◆ **Exercise brief**
Exclude all pictures, and reproduce exactly the lines from the one containing "category : (10, 89, 52, 99)" through the end of the records, with nothing else added.

◆ **Provided material**

•••

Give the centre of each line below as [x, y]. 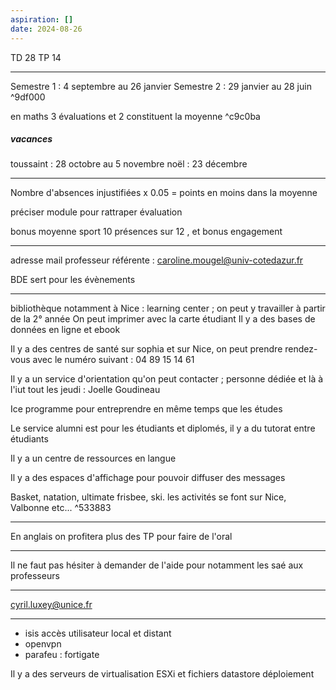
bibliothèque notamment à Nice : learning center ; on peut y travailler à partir [168, 308]
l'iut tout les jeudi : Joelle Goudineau [85, 390]
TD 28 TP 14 [36, 57]
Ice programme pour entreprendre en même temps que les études [146, 409]
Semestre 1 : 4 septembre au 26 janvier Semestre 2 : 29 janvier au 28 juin [161, 86]
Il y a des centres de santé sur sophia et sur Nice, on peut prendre [146, 349]
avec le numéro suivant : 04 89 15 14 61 [113, 360]
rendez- [301, 349]
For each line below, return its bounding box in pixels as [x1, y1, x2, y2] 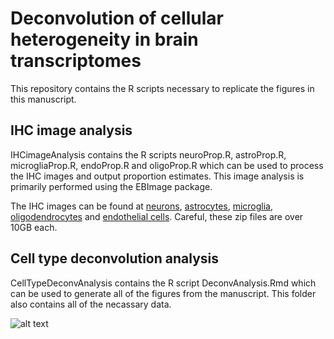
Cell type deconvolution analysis [10, 250, 219, 267]
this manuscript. [10, 93, 77, 105]
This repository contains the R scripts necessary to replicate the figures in [10, 82, 315, 94]
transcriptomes [10, 50, 142, 72]
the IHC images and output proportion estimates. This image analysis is [10, 170, 305, 182]
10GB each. [10, 221, 58, 233]
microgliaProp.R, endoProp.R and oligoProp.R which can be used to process [10, 159, 324, 171]
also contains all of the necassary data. [10, 298, 172, 310]
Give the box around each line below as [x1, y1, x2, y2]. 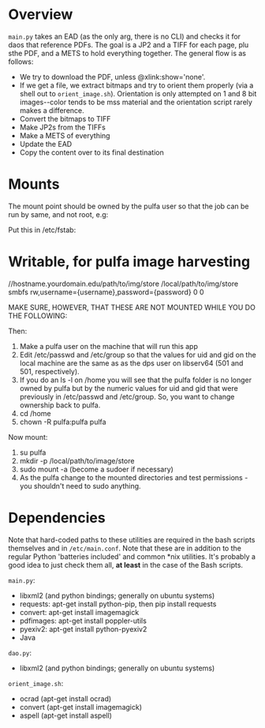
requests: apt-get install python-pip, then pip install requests [19, 599, 217, 609]
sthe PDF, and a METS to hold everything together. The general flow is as [8, 48, 247, 58]
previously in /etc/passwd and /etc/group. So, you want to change [19, 392, 235, 401]
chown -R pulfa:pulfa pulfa [19, 417, 106, 426]
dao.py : [8, 647, 32, 657]
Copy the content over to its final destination [19, 148, 164, 157]
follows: [8, 57, 34, 66]
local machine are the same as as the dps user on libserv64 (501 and [19, 358, 244, 368]
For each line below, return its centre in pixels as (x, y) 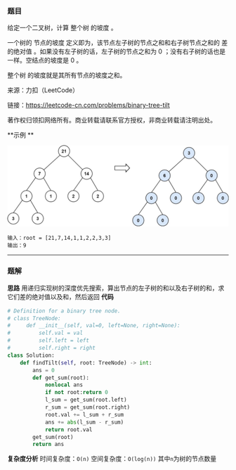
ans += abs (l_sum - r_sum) (84, 422)
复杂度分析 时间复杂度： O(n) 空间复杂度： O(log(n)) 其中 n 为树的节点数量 (112, 459)
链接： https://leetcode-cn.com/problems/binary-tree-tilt (88, 105)
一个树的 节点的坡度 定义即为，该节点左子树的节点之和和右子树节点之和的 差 (118, 43)
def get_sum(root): (61, 378)
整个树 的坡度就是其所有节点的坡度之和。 (67, 75)
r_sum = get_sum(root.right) (87, 407)
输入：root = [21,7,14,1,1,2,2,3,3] (59, 238)
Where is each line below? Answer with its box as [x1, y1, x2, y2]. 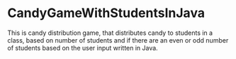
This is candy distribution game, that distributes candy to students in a [7, 28, 213, 37]
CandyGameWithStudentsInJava [7, 5, 206, 21]
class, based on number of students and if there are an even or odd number [7, 36, 229, 44]
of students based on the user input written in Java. [7, 43, 158, 52]
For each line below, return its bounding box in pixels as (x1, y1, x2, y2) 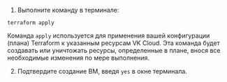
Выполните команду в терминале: (17, 6, 119, 14)
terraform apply (7, 19, 54, 26)
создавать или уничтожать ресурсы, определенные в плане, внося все (7, 47, 221, 54)
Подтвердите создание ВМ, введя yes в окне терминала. (17, 67, 187, 75)
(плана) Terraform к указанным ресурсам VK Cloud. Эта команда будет (7, 39, 220, 47)
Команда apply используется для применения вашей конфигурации (7, 31, 210, 40)
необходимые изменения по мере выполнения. (7, 54, 150, 62)
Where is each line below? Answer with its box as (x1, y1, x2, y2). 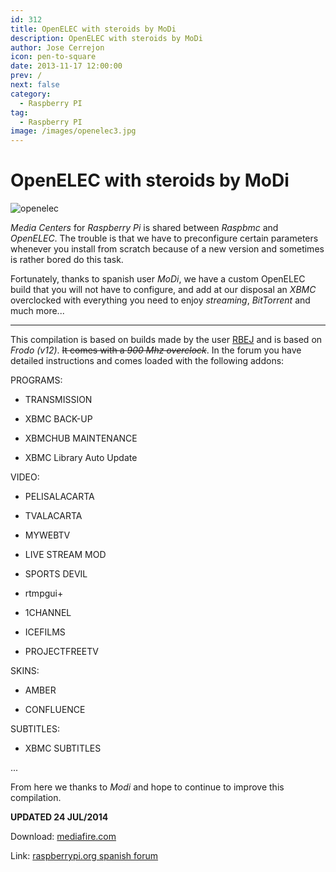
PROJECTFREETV (24, 646, 99, 658)
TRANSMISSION (24, 394, 93, 406)
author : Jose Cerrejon (10, 42, 105, 53)
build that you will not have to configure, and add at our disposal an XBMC (10, 284, 317, 296)
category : (10, 89, 52, 99)
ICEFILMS (24, 626, 66, 638)
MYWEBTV (24, 529, 71, 541)
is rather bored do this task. (10, 254, 124, 266)
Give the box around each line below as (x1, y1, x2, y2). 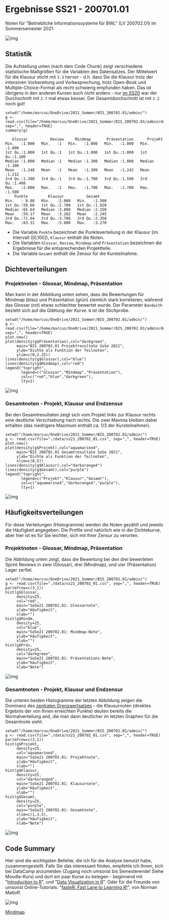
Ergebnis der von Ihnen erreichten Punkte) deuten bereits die (5, 708, 132, 714)
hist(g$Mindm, (5, 616, 35, 621)
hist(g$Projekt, (5, 742, 39, 747)
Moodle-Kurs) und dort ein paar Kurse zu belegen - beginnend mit (5, 873, 143, 879)
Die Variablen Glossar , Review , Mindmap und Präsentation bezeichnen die (12, 240, 162, 246)
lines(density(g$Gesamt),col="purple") (5, 467, 89, 472)
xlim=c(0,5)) (16, 458, 44, 464)
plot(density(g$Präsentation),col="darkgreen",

•••

◆ **Finished task**
category : (10, 89, 52, 99)
ICEFILMS (24, 626, 66, 638)
MYWEBTV (24, 529, 71, 541)
is rather bored do this task. (10, 254, 124, 266)
Give the box around each line below as (x1, y1, x2, y2). 
Ergebnis der von Ihnen erreichten Punkte) deuten bereits die (5, 708, 132, 714)
hist(g$Mindm, (5, 616, 35, 621)
hist(g$Projekt, (5, 742, 39, 747)
Moodle-Kurs) und dort ein paar Kurse zu belegen - beginnend mit (5, 873, 143, 879)
Die Variablen Glossar , Review , Mindmap und Präsentation bezeichnen die (12, 240, 162, 246)
lines(density(g$Gesamt),col="purple") (5, 467, 89, 472)
xlim=c(0,5)) (16, 458, 44, 464)
plot(density(g$Präsentation),col="darkgreen",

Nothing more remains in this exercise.